The box was unexpected under my fingertips, a shock of lacquered wood smooth and slick. I paused and fumbled it out from underneath the detritus. Black that caught and reflected the beam of the flashlight, with silver filigree around the edges and a tiny keyhole that looked like it would take nothing larger than a pin—just about the right length for a larger size of pen, or a quill. I fought a grin. I had never encountered a dull secret inside such a pretty treasure chest. I was certain it would be the best find of my day, in addition to a pile of books I’d put aside from the library.

I was fond of books and pens and quills, because I wrote. Or, at some nebulous point before, I had written. I had written plenty, and well enough, or so people would have me believe. Then the poison had settled in, like a spider bite, a small irritable bump on otherwise healthy, hale flesh, and just like the worst kind, it had spread. The days rolled into weeks, the weeks grew into months, and the months hadn’t stopped slipping by. If it had been a real bite, I would have lost a limb already, or died. But it wasn’t. That sloshing lake of bile was all in my head, and there had to be some way of shrinking it.
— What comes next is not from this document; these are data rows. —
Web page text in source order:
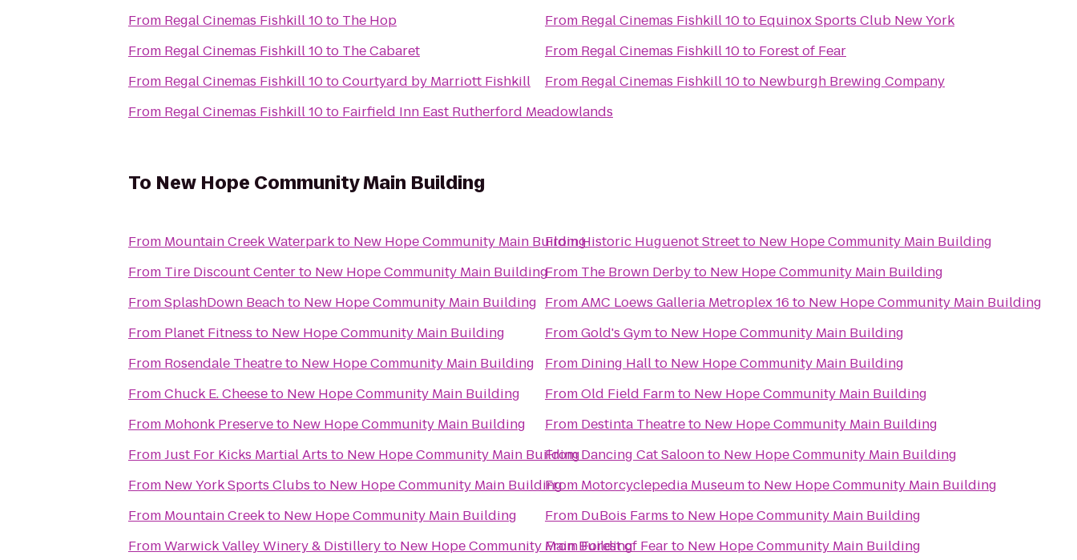
From Regal Cinemas Fishkill 10to The Hop
From Regal Cinemas Fishkill 10to The Cabaret
From Regal Cinemas Fishkill 10toCourtyard by Marriott Fishkill
From Regal Cinemas Fishkill 10to Fairfield Inn East Rutherford Meadowlands
From Regal Cinemas Fishkill 10to Equinox Sports Club New York
From Regal Cinemas Fishkill 10to Forest of Fear
From Regal Cinemas Fishkill 10to Newburgh Brewing Company
To New Hope Community Main Building
From Mountain Creek Waterparkto New Hope Community Main Building
From Tire Discount Centerto New Hope Community Main Building
FromSplashDown Beachto New Hope Community Main Building
From Planet Fitness to New Hope Community Main Building
From Rosendale Theatreto New Hope Community Main Building
FromChuck E. Cheeseto New Hope Community Main Building
From Mohonk Preserveto New Hope Community Main Building
FromJust For Kicks Martial Arts to New Hope Community Main Building
From New York Sports Clubs to New Hope Community Main Building
From Mountain Creekto New Hope Community Main Building
FromWarwick Valley Winery & Distilleryto New Hope Community Main Building
FromHistoric Huguenot Streetto New Hope Community Main Building
From The Brown Derbyto New Hope Community Main Building
FromAMC Loews Galleria Metroplex 16 to New Hope Community Main Building
FromGold's Gymto New Hope Community Main Building
From Dining Hallto New Hope Community Main Building
FromOld Field Farmto New Hope Community Main Building
From Destinta Theatreto New Hope Community Main Building
FromDancing Cat Saloonto New Hope Community Main Building
From Motorcyclepedia Museumto New Hope Community Main Building
From DuBois Farms to New Hope Community Main Building
FromForest of Fearto New Hope Community Main Building
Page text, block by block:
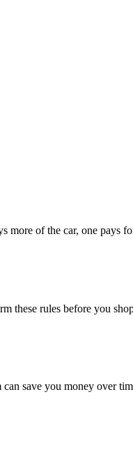
more of the car, one pays
these rules before you
save you money over
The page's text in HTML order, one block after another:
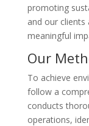
promoting
and our
meaningful
Our
To achieve
follow a
conducts
operations,
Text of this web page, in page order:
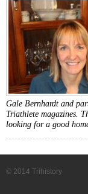
Gale Bernhardt and
Triathlete magazines.
looking for a good
© 2014 Trihistory
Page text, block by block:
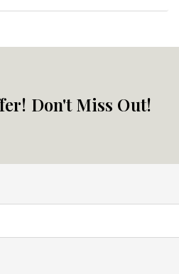
Don't Miss Out!
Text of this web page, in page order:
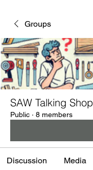
Groups
SAW Talking Shop
Public · 8 members
Discussion Media
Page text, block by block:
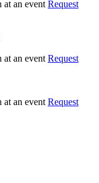
Request
Request
Request
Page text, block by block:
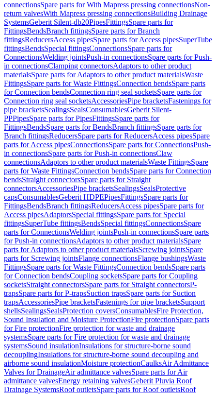
connectionsSpare parts for With Mapress pressing connectionsNon-
return valvesWith Mapress pressing connectionsBuilding Drainage
SystemsGeberit Silent-db20PipesFittingsSpare parts for
FittingsBendsBranch fittingsSpare parts for Branch
fittingsReducersAccess pipesSpare parts for Access pipesSuperTube
fittingsBendsSpecial fittingsConnectionsSpare parts for
ConnectionsWelding jointsPush-in connectionsSpare parts for Push-
in connectionsClamping connectorsAdaptors to other product
materialsSpare parts for Adaptors to other product materialsWaste
FittingsSpare parts for Waste FittingsConnection bendsSpare parts
for Connection bendsConnection ring seal socketsSpare parts for
Connection ring seal socketsAccessoriesPipe bracketsFastenings for
pipe bracketsSealingsSealsConsumablesGeberit Silent-
PPPipesSpare parts for PipesFittingsSpare parts for
FittingsBendsSpare parts for BendsBranch fittingsSpare parts for
Branch fittingsReducersSpare parts for ReducersAccess pipesSpare
parts for Access pipesConnectionsSpare parts for ConnectionsPush-
in connectionsSpare parts for Push-in connectionsClaw
connectionsAdaptors to other product materialsWaste FittingsSpare
parts for Waste FittingsConnection bendsSpare parts for Connection
bendsStraight connectorsSpare parts for Straight
connectorsAccessoriesPipe bracketsSealingsSealsProtective
capsConsumablesGeberit HDPEPipesFittingsSpare parts for
FittingsBendsBranch fittingsReducersAccess pipesSpare parts for
Access pipesAdaptorsSpecial fittingsSpare parts for Special
fittingsSuperTube fittingsBendsSpecial fittingsConnectionsSpare
parts for ConnectionsWelding jointsPush-in connectionsSpare parts
for Push-in connectionsAdaptors to other product materialsSpare
parts for Adaptors to other product materialsScrewing jointsSpare
parts for Screwing jointsFlange connectionsFlange bushingsWaste
FittingsSpare parts for Waste FittingsConnection bendsSpare parts
for Connection bendsCoupling socketsSpare parts for Coupling
socketsStraight connectorsSpare parts for Straight connectorsP-
trapsSpare parts for P-trapsSuction trapsSpare parts for Suction
trapsAccessoriesPipe bracketsFastenings for pipe bracketsSupport
shellsSealingsSealsProtection coversConsumablesFire Protection,
Sound Insulation and Moisture ProtectionFire protectionSpare parts
for Fire protectionFire protection for waste and drainage
systemsSpare parts for Fire protection for waste and drainage
systemsSound insulationInsulations for structure-borne sound
decouplingInsulations for structure-borne sound decoupling and
airborne sound insulationMoisture protectionCaulksAir Admittance
Valves for DrainageAir admittance valvesSpare parts for Air
admittance valvesEnergy retaining valvesGeberit Pluvia Roof
Drainage SystemsRoof outletsSpare parts for Roof outletsRoof

So, I brought the box upstairs and bought it with the stack of old occult texts I’d put aside—because I was still fond of that particular sort of horror story where the luckless protagonist stumbles onto something eldritch, and I thought that with a little research, a little prodding, maybe, maybe. Maybe I wouldn’t waste the next three-hour date with my desk and a blank screen staring at an accusatory cursor, a blinking metronome to measure the pulse of my failure. The irony was ripe, rich like a peach about to tip over the cusp into rot.

 

I admit that I was drunk during the waning hours of that night, the slow, comfortable sort of drunk that follows an evening of steady consumption—not too much, not too little. The tick of the clock kept me company, whisking its way methodically past the first numeral, then the second, and finally the third. I watched lamplight glitter through the tumbled tower of ice blocks inside my glass, turned burnished gold through the whiskey I’d left unfinished. Sleep, despite my lassitude, remained distant. The lacquered box sat on my desk across the room, half-swathed in shadow. I wriggled my toes against the softness of my reading chair and sat up, unfolding my legs from beneath me. The rush of blood through my calves tingled. My first step was more a stagger, but I straightened and paced across the room. The carpet was chilly under my feet.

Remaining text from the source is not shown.